Last week the American Civil Liberties Union (ACLU) brought suit against the State of Washington for alleged constitutional violations occurring in Grays Harbor County’s juvenile justice system. While the lawsuit uses Grays Harbor County as an example of the state’s failings, Grays Harbor County is not the defendant. This is an important distinction.
When the United States Supreme Court issued its famous decision in Gideon vs. Wainwright in 1963, it held that states must provide a defense attorney for people who are charged with a crime and can’t afford one for themselves. In the State of Washington, 96 percent of the trial court costs related to indigent defense have been passed from the state to the counties. Since counties are the state’s primary criminal justice agency, providing the prosecutors, judges, courtrooms, interpreters, coroners, sheriffs and jails, it makes sense for counties to provide the defense attorneys. However, the state has largely walked away from any significant financial obligation. This isn’t fair.

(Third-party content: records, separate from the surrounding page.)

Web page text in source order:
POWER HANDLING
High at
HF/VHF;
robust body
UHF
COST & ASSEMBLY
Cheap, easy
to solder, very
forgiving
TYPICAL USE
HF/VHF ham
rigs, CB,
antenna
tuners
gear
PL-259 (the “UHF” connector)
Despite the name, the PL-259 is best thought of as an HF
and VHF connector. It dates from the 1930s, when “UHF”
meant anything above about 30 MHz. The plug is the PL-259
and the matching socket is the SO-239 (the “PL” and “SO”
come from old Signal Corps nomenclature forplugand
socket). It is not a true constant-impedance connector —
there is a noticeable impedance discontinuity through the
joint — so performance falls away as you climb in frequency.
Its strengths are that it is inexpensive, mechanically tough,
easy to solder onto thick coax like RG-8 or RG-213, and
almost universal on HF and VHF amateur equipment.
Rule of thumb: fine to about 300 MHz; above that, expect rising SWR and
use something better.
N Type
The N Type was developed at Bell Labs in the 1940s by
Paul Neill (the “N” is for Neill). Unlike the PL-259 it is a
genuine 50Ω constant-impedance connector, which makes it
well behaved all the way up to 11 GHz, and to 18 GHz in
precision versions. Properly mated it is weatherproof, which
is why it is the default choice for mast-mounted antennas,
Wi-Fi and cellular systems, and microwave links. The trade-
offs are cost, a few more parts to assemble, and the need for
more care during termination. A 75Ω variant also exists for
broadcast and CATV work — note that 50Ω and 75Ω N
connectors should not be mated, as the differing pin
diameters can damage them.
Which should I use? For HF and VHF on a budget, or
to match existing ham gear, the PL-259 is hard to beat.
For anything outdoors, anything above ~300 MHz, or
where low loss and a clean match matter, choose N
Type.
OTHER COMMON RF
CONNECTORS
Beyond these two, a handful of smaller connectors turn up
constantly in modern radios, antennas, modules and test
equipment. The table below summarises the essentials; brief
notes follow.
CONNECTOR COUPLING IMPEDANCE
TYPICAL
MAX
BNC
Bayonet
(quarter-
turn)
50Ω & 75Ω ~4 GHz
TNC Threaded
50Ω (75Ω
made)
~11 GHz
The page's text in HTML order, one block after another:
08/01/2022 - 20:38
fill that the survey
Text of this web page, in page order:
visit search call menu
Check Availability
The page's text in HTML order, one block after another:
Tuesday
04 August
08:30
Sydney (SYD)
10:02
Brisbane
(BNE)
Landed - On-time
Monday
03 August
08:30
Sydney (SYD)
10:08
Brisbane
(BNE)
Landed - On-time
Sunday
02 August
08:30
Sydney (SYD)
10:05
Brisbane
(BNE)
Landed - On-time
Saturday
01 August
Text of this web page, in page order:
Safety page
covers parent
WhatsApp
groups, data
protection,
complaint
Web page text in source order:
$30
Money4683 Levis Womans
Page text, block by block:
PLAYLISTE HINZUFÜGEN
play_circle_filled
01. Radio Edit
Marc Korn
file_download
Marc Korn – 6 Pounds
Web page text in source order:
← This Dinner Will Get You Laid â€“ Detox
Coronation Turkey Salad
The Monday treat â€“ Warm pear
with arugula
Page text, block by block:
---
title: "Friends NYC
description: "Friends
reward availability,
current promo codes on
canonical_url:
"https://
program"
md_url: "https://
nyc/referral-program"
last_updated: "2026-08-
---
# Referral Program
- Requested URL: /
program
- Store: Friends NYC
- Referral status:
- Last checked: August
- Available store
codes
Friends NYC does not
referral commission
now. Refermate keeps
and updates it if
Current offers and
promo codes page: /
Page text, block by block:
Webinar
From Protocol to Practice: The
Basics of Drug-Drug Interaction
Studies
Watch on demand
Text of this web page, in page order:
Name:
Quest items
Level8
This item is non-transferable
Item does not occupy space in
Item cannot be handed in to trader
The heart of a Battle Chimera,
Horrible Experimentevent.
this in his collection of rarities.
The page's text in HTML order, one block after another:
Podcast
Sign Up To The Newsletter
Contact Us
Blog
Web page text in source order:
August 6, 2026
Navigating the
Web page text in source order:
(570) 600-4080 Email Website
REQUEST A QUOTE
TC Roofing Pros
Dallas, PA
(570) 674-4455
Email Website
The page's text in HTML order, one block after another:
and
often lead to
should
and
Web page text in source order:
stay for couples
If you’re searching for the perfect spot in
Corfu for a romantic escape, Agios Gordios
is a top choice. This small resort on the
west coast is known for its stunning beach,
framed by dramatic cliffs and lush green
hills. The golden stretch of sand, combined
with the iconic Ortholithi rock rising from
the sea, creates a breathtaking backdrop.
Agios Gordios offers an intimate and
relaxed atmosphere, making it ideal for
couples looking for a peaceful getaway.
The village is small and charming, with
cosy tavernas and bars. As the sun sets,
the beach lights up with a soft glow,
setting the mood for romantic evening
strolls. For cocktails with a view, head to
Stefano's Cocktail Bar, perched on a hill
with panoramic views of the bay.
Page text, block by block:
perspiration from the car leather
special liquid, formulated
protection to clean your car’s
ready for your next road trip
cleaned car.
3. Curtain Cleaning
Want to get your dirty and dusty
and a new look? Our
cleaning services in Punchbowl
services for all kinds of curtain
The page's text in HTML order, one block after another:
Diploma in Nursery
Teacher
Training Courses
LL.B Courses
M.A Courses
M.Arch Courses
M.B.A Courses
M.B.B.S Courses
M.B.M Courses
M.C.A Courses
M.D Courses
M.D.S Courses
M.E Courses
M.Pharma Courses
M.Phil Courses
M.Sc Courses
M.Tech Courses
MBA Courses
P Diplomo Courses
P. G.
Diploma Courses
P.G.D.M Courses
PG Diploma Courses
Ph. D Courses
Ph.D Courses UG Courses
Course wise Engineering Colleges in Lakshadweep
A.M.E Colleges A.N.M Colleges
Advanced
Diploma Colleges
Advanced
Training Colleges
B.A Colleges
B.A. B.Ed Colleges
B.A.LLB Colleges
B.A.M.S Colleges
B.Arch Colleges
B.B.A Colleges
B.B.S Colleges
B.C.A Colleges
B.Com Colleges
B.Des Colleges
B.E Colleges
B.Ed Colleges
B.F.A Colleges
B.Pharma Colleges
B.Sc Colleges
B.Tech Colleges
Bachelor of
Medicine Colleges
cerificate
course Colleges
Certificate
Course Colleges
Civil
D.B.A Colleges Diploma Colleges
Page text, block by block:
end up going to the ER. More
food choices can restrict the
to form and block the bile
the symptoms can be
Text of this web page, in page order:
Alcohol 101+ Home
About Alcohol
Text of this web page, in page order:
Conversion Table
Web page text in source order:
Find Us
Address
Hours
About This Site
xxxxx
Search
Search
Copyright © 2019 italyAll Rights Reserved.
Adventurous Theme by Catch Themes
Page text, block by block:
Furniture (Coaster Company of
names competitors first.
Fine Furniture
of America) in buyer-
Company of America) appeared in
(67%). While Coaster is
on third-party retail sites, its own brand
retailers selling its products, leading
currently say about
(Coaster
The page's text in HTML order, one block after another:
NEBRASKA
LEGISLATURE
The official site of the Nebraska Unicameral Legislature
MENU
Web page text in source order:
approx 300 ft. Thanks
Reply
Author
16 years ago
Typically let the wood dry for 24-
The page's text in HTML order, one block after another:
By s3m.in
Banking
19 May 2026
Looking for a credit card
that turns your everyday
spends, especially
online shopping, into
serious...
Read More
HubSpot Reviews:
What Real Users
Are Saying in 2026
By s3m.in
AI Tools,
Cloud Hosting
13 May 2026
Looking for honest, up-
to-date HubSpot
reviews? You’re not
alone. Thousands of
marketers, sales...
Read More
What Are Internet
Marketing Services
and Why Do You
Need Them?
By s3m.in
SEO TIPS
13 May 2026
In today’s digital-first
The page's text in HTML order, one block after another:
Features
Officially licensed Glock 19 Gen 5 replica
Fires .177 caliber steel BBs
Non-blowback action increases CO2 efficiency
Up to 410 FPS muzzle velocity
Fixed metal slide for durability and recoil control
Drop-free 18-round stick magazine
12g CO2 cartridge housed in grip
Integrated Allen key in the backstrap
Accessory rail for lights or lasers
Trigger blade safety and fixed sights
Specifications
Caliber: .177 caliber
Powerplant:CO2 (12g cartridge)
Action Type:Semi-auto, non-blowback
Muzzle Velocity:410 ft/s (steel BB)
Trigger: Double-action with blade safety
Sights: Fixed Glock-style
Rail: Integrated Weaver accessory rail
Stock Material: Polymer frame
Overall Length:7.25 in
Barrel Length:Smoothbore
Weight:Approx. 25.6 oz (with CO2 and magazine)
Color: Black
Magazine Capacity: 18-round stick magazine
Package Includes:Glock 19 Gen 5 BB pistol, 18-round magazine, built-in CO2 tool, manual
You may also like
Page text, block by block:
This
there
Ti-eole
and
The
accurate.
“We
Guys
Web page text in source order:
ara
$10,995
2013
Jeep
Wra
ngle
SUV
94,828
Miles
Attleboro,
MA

Thirty-one other states, such as Oregon and California, provide half the cost of trial court indigent defense. Twenty-three states pay the entire cost. Washington is at the bottom of the list for state funding. Why has Washington stuck counties with a $136 million a year in costs? In 2016 Grays Harbor County’s indigent defense costs topped $1 million for our small, rural county, and we are on track for those expenses to reach $1.5 million in 2017.
It is no wonder the ACLU takes issue with the indigent juvenile justice system. I take issue with it as well, and agree that it is time for the State of Washington to step up to the responsibility the United States Supreme Court gave it, and fund counties for this service. Without additional state funding, disputes over our justice system will likely become more common.